Но разве формальное единство критерия, а не его реальное содержание решает вопрос? У Бетмана-Гельвега, Сазонова, Грея и Делькассе тоже полное единство критерия; между ними тоже нет никакого принципиального противоречия; они меньше всего вправе делать друг другу упреки; их поведение целиком вытекает из «различия в географическом положении»: будь Бетман английским министром, он поступал бы точно так же, как сэр Эдуард Грей. Их критерий однороден как их пушки, которые слегка отличаются друг от друга только диаметром. Вопрос, однако, в том, можем ли мы их критерий сделать нашим критерием? «К счастью, только по недоразумению можно думать, что немецкая социал-демократия в случае войны будет судить с национальной, а не с интернациональной точки зрения, что она в первую очередь будет сознавать себя немецкой и лишь во вторую — пролетарской партией». Так говорил Каутский в Эссене.
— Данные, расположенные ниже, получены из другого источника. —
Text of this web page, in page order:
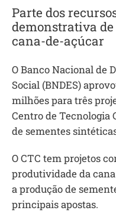
Parte dos
demonstrativa
cana-de-açúcar
O Banco Nacional de
Social (BNDES)
milhões para três
Centro de Tecnologia
de sementes
O CTC tem projetos
produtividade da
a produção de
principais apostas.

А теперь, когда место общей всем рабочим партиям интернациональной точки зрения заняла у каждой партии ее национальная точка зрения, Каутский не только примиряется с этим «недоразумением», но ищет в нем единство критерия и залог возрождения Интернационала.

«Во всяком национальном государстве и пролетариат должен со всей своей энергией бороться за то, чтобы самостоятельность и целость национальной территории оставались неприкосновенными. Это существенное требование демократии, которая составляет необходимую базу для борьбы за конечную победу пролетариата» (Каутский, там же, стр. 4).

Но как в таком случае обстоит дело с австрийской социал-демократией? Должна ли и она бороться со всей своей энергией за сохранение ненациональной и антинациональной дунайской монархии? А немецкая социал-демократия? Объединяя себя политически со своей армией, она не только способствует упрочению австро-венгерского национального хаоса, но и облегчает нарушение национального единства самой Германии. Национальному единству грозит не только поражение, но и победа. С точки зрения социалистического развития европейского пролетариата одинаково вредно: отойдет ли часть французской территории к Германии или часть немецкой земли к Франции. Наконец, и сохранение европейского status quo ни в каком смысле не является нашей программой: политическая карта Европы начертана концом штыка, который на всех границах прошел по живому телу наций. Подкрепляя всей своей энергией свое национальное (или антинациональное) правительство, социал-демократия снова предоставляет силе и усмотрению штыка корректуру европейской карты. Разрывая на части Интернационал, социал-демократия упраздняет единственную силу, которая способна противопоставить работе штыка свою программу национальной независимости и демократии и в большей или меньшей степени осуществить эту программу независимо от того, какой из национальных штыков окажется увенчан победой. Старый опыт подтверждается снова: когда социал-демократия ставит национальные задачи выше классовых, она совершает величайшее преступление не только по отношению к социализму, но и по отношению к правильно и широко понятым интересам нации.